*** Block opens ***
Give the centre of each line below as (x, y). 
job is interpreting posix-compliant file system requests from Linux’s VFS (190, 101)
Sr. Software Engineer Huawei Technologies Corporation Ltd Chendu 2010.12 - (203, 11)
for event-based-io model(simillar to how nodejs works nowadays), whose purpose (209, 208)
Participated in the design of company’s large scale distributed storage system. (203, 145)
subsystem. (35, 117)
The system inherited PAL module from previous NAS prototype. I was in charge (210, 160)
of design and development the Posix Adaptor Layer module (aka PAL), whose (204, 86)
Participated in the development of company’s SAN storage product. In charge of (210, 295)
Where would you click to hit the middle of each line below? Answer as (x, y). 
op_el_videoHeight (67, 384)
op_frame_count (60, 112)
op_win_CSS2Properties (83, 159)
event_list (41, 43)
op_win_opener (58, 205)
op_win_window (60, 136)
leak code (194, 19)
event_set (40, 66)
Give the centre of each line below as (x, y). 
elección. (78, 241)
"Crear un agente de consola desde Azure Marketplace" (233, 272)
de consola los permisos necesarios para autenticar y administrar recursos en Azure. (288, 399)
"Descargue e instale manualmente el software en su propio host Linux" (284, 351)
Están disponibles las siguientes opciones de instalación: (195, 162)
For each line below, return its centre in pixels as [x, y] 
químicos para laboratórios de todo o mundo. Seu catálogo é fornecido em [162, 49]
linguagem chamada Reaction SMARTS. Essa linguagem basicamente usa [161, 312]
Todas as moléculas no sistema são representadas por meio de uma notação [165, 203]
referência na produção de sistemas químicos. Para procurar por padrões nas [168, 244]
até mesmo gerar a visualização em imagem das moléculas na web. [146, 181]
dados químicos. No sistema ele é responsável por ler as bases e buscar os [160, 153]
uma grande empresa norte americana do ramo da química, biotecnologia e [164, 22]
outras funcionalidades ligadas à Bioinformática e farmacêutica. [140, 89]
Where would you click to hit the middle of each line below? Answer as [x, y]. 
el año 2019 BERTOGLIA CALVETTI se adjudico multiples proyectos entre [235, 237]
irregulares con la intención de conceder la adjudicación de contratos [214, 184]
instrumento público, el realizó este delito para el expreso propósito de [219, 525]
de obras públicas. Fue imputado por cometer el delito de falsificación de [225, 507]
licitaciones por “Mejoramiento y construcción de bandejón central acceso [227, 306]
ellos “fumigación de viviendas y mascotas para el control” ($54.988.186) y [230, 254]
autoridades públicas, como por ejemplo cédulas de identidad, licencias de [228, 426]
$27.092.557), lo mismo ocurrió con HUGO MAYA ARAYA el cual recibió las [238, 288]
*** Block closes ***
*** Block opens ***
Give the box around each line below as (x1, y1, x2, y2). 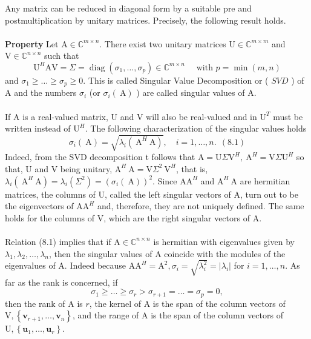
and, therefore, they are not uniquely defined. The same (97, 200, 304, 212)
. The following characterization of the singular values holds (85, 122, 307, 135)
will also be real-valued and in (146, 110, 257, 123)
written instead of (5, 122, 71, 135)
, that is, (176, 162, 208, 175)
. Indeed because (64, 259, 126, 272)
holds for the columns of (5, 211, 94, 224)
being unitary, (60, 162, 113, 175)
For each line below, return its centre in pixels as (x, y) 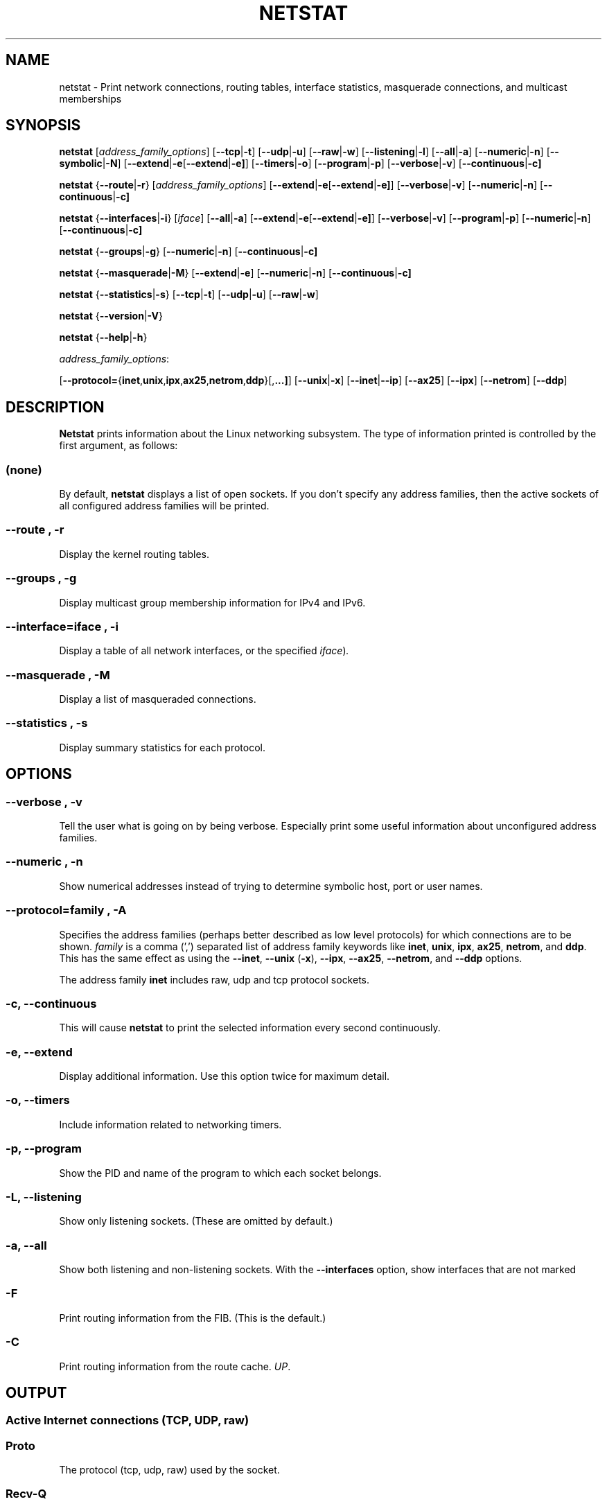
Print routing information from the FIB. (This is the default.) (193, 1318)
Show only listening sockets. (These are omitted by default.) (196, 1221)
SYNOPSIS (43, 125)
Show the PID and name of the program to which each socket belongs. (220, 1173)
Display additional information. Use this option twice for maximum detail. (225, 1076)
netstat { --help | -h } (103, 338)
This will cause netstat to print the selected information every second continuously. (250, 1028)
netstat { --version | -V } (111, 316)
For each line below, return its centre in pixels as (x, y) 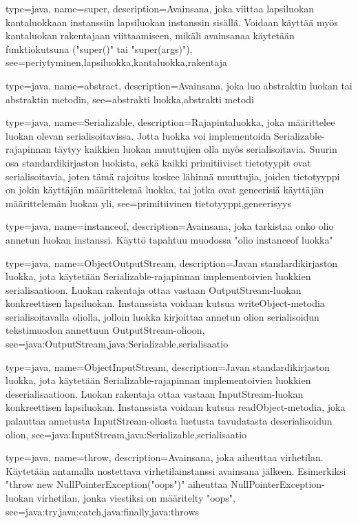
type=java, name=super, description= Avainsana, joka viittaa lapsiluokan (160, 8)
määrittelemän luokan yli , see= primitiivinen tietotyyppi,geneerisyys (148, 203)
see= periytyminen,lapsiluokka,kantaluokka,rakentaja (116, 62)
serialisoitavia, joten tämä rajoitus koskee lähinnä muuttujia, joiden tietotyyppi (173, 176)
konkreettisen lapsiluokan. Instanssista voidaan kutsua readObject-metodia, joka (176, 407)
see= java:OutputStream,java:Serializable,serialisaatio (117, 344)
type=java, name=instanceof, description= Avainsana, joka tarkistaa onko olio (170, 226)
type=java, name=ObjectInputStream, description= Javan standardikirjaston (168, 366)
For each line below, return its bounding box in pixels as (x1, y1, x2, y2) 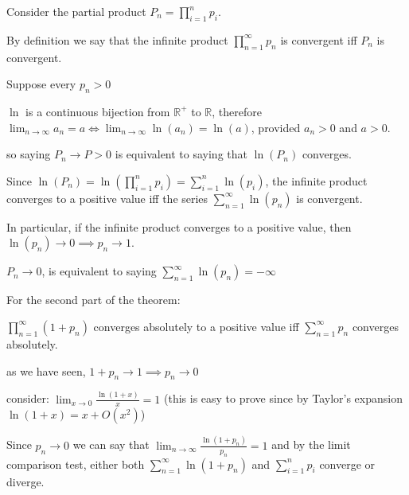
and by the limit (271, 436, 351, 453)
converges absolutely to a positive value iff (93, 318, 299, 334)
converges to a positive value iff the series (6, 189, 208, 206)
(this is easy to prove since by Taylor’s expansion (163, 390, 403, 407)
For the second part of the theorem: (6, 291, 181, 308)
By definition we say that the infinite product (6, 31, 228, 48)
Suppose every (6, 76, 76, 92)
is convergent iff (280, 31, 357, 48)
*** Block closes ***
*** Block opens ***
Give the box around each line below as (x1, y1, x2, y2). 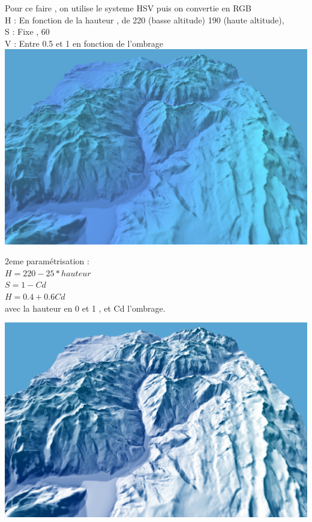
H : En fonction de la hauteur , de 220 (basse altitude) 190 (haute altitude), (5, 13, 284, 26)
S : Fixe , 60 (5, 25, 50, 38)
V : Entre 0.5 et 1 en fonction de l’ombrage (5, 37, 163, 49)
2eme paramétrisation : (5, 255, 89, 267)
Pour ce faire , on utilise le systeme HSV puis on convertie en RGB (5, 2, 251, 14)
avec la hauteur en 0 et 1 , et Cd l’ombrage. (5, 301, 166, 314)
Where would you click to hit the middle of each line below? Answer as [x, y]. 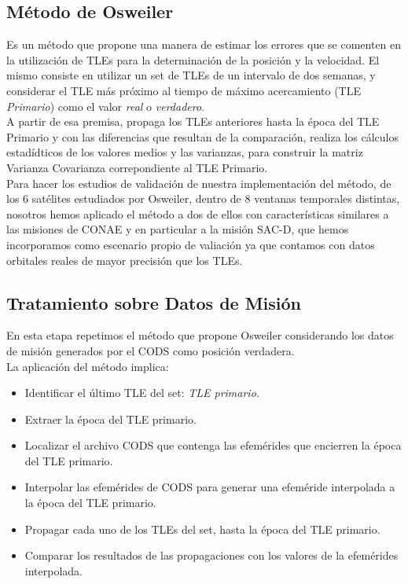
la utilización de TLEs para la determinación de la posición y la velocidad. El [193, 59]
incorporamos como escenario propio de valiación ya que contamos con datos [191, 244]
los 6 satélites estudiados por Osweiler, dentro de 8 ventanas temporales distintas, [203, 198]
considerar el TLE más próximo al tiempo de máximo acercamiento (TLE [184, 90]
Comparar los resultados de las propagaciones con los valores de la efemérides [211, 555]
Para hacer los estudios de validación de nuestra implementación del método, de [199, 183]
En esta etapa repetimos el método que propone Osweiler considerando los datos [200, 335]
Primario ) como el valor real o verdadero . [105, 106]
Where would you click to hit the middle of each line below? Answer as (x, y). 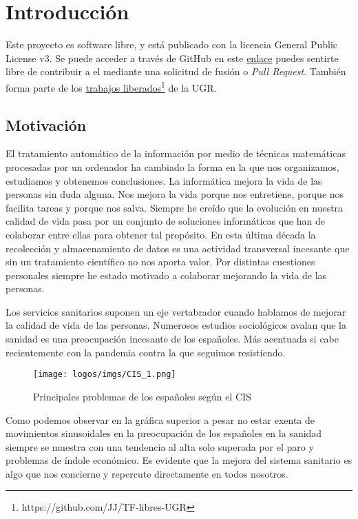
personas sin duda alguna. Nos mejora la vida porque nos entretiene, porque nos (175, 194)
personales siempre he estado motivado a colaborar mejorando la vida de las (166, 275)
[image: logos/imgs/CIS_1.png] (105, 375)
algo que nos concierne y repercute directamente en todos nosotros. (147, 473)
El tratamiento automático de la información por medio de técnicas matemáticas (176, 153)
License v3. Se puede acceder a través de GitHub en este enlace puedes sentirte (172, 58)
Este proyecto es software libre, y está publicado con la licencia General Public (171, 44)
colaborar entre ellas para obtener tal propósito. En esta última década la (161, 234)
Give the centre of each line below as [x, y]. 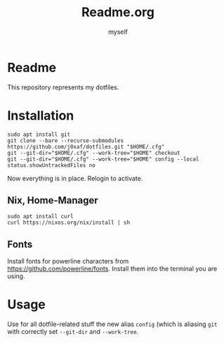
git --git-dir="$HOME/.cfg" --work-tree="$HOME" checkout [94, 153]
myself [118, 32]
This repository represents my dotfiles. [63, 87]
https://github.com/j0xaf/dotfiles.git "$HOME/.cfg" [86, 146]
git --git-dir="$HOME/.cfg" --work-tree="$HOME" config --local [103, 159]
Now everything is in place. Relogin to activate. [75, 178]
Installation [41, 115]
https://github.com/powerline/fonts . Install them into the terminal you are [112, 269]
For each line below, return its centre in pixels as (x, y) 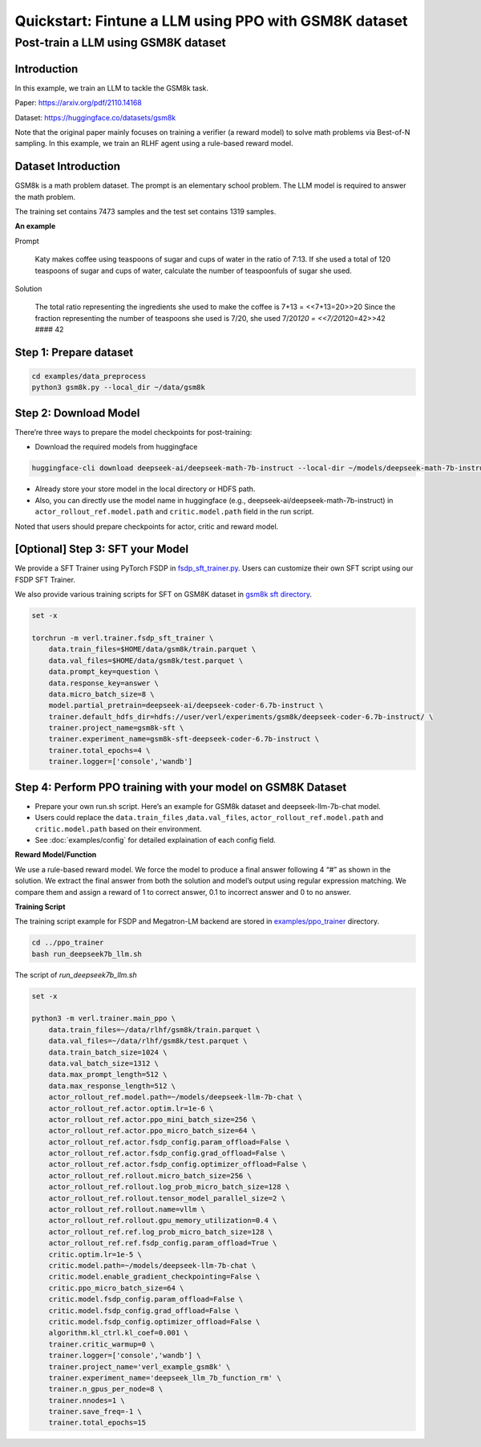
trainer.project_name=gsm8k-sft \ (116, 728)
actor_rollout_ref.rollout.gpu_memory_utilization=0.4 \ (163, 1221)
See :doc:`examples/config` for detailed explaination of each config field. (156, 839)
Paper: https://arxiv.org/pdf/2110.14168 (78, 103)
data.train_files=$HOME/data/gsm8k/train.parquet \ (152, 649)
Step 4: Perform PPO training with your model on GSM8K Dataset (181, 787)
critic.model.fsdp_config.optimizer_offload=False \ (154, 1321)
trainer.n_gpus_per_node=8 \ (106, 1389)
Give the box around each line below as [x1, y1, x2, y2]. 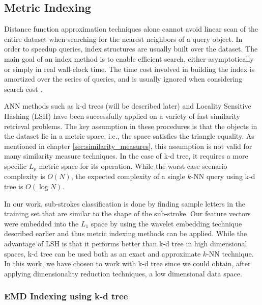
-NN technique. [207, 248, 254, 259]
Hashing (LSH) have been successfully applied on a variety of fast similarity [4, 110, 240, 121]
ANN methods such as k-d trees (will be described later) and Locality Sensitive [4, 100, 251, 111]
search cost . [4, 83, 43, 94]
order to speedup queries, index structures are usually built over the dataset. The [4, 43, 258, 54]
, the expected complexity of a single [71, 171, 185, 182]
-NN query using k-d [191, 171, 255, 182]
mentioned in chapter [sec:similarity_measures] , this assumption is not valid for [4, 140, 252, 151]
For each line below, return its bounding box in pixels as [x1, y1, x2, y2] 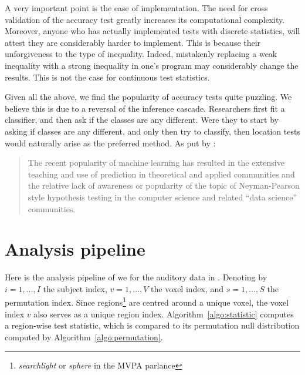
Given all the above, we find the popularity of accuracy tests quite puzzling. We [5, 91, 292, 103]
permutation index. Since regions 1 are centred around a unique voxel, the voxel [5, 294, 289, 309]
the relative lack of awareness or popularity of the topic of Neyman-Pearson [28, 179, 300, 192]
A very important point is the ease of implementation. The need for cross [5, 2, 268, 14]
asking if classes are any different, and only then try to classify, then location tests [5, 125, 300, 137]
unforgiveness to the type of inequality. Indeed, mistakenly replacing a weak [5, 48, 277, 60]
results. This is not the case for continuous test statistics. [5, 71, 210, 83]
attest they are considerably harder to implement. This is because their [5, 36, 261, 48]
*** Block closes ***
TASK TO CARRY OUT:
Look above for the line with "instrumento público, el" and the line with "autoridades públicas, como". Write out those two lines and all the lines between them, exactly, and no others.

OUTPUT OF THE TASK:
instrumento público, el realizó este delito para el expreso propósito de [219, 525]
de obras públicas. Fue imputado por cometer el delito de falsificación de [225, 507]
licitaciones por “Mejoramiento y construcción de bandejón central acceso [227, 306]
ellos “fumigación de viviendas y mascotas para el control” ($54.988.186) y [230, 254]
autoridades públicas, como por ejemplo cédulas de identidad, licencias de [228, 426]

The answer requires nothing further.